The communication approach was as follows:
  • A meeting was held to discuss the risks of exploits, the status of the operating systems and the plan for deployment across the production facilities. With a Q&A session, the major concerns raised were around potential impact on performance and tuning options. 
  • An e-mail was sent to all owners of virtual machine resources informing them of the upcoming interventions.
  • CERN management was informed of the risks and the plan for deployment.
CERN uses ServiceNow to provide a service desk for tickets and a status board of interventions and incidents. A single entry was used to communicate the current plans and status so that all cloud consumers could go to a single place for the latest information.

Execute the campaign

With the accelerator starting up again in March and the risk of the exploits, the approach taken was to complete the upgrades to the infrastructure in January, leaving February to find any residual problems and resolve them. As the handling of the compute/batch part of the infrastructure was relatively straight forward (with only one service on top), we will focus in the following on the more delicate part of hypervisors running services supporting several thousand users in their daily work.

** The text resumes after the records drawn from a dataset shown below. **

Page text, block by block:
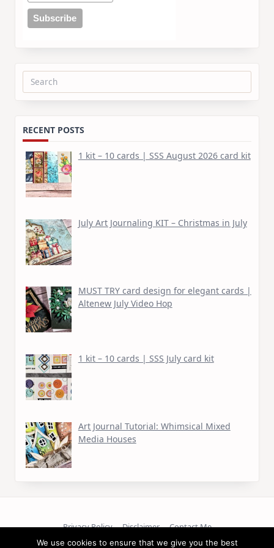
Search
RECENT POSTS
1 kit – 10 cards | SSS August 2026 card kit
July Art Journaling KIT – Christmas in July
MUST TRY card design for elegant cards |
Altenew July Video Hop
1 kit – 10 cards | SSS July card kit
Art Journal Tutorial: Whimsical Mixed
Media Houses
Privacy Policy Disclaimer Contact Me
We use cookies to ensure that we give you the best
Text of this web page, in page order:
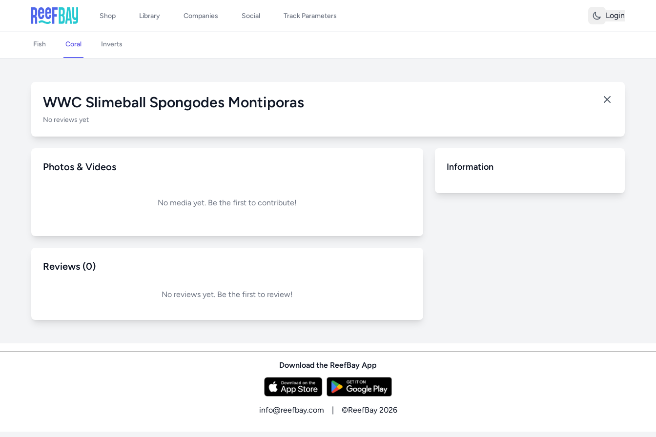
Shop Library Companies Social Track Parameters Login
Fish Coral Inverts
WWC Slimeball Spongodes Montiporas
No reviews yet
Photos & Videos
No media yet. Be the first to contribute!
Reviews (0)
No reviews yet. Be the first to review!
Information
Download the ReefBay App
info@reefbay.com | ©ReefBay 2026
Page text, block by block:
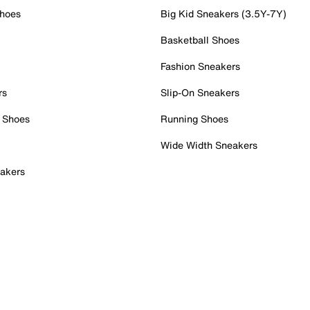
Big Kid Sneakers (3.5Y-7Y)
Basketball Shoes
Fashion Sneakers
Slip-On Sneakers
Running Shoes
Wide Width Sneakers
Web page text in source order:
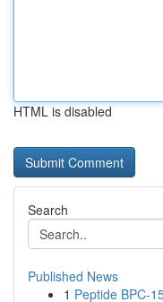
HTML is disabled
Search
Published News
1 Peptide BPC-
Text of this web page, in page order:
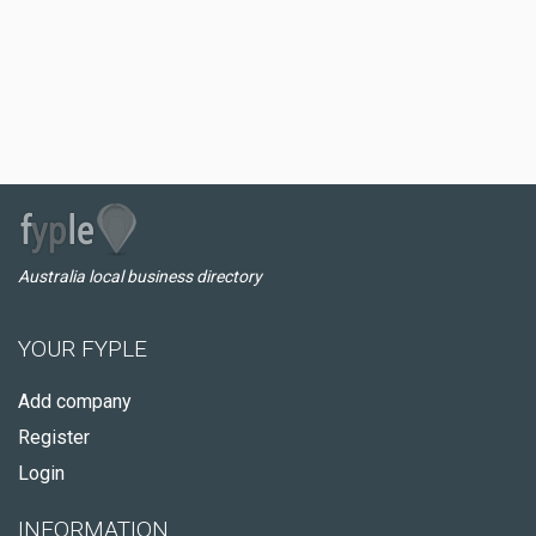
Australia local business directory
YOUR FYPLE
Add company
Register
Login
INFORMATION
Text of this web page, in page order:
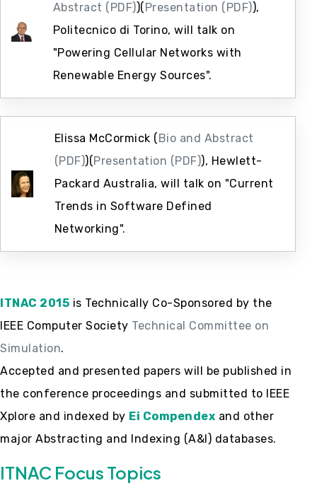
Abstract (PDF))( Presentation (PDF)),
Politecnico di Torino, will talk on
"Powering Cellular Networks with
Renewable Energy Sources".
Elissa McCormick ( Bio and Abstract
(PDF))( Presentation (PDF)), Hewlett-
Packard Australia, will talk on "Current
Trends in Software Defined
Networking".
ITNAC 2015 is Technically Co-Sponsored by the
IEEE Computer Society Technical Committee on
Simulation.
Accepted and presented papers will be published in
the conference proceedings and submitted to IEEE
Xplore and indexed by Ei Compendex and other
major Abstracting and Indexing (A&I) databases.
ITNAC Focus Topics

The layout of our infrastructure with its availability zones (AVZs) determined the overall structure and timeline of the upgrade. With effectively four AVZs in our data centre in Geneva and two AVZs for our remote resources in Budapest, we scheduled the upgrade for the services part of the resources over four days.

The main zones in Geneva were done one per day, with a break after the first one (GVA-A) in case there were unexpected difficulties to handle on the infrastructure or on the application side. The remaining zones were scheduled on consecutive days (GVA-B and GVA-C), the smaller ones (critical, WIG-A, WIG-B) in sequential order on the last day. This way we upgraded around 400 hosts with 4,000 guests per day.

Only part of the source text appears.